For identifying the impact of harmonics on the operating and aging cost an example

industrial system connected to the power network at 20KV/130MVA is considered. The inputs

were taken based on the information available from [60, 61].Operating and aging cost for

Transformers, Induction Motors and Cables are evaluated for a study period of 40 years for

the system being exposed to 5,7,11,13,17,19 order harmonics with THD level of 3.5% and

peak factor of 1.01. Also the impact of voltage peak factor on aging is analysed for various

levels of peak factor. Table 6.3 shows the list of equipment, their ratings and quantity with

the losses presented as percentage of operating cost due to losses at the fundamental values.
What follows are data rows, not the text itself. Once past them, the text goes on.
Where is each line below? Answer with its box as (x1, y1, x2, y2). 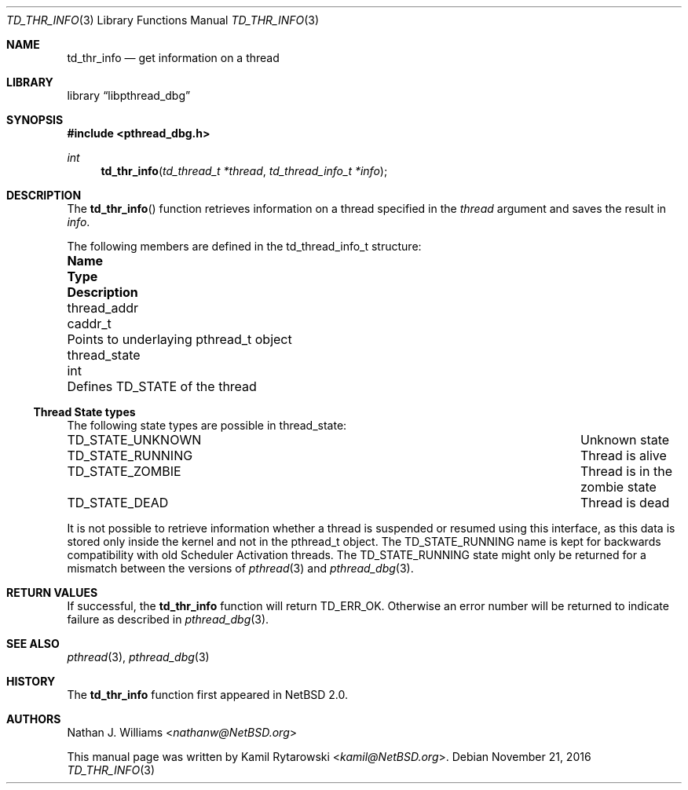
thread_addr (67, 300, 139, 316)
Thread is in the (580, 463, 672, 479)
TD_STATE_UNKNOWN (67, 432, 202, 448)
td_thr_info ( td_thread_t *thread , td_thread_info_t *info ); (101, 164, 388, 177)
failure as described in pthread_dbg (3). (67, 613, 269, 626)
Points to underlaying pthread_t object (67, 331, 292, 347)
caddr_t (67, 316, 112, 331)
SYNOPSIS (6, 113, 64, 126)
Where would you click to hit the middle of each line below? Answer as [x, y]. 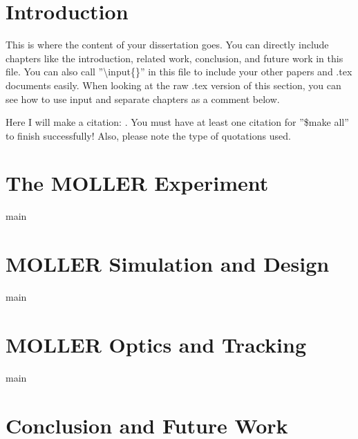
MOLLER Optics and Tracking [156, 344]
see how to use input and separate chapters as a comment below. [143, 99]
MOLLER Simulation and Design [168, 264]
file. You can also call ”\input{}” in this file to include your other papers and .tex [179, 72]
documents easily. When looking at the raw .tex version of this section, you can [173, 85]
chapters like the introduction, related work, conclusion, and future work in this [175, 58]
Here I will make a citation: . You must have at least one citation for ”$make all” [177, 122]
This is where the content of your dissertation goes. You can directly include [167, 45]

For simplification of the analysis it is assumed that all equipment operates at maximum

capacity all the time. Further details of equipment are available in [23]. This exercise

demonstrates that the total operational cost due to losses at harmonics is substantial

percentage of losses at fundamental loss values. The losses are more prominent for induction

motors and transformers, while negligible in cables. This example calculation indicates that

the operating costs due to harmonics are not negligible for an industrial system. Also this cost

increases with THDv levels. The table also shows a considerable loss of life equipment life for

induction motors and transformers. Aging costs becomes substantial as the level of power

losses or voltage peak factor increases.

Table 6.3: Equipment operating and aging costs at THDv 3.5% [25]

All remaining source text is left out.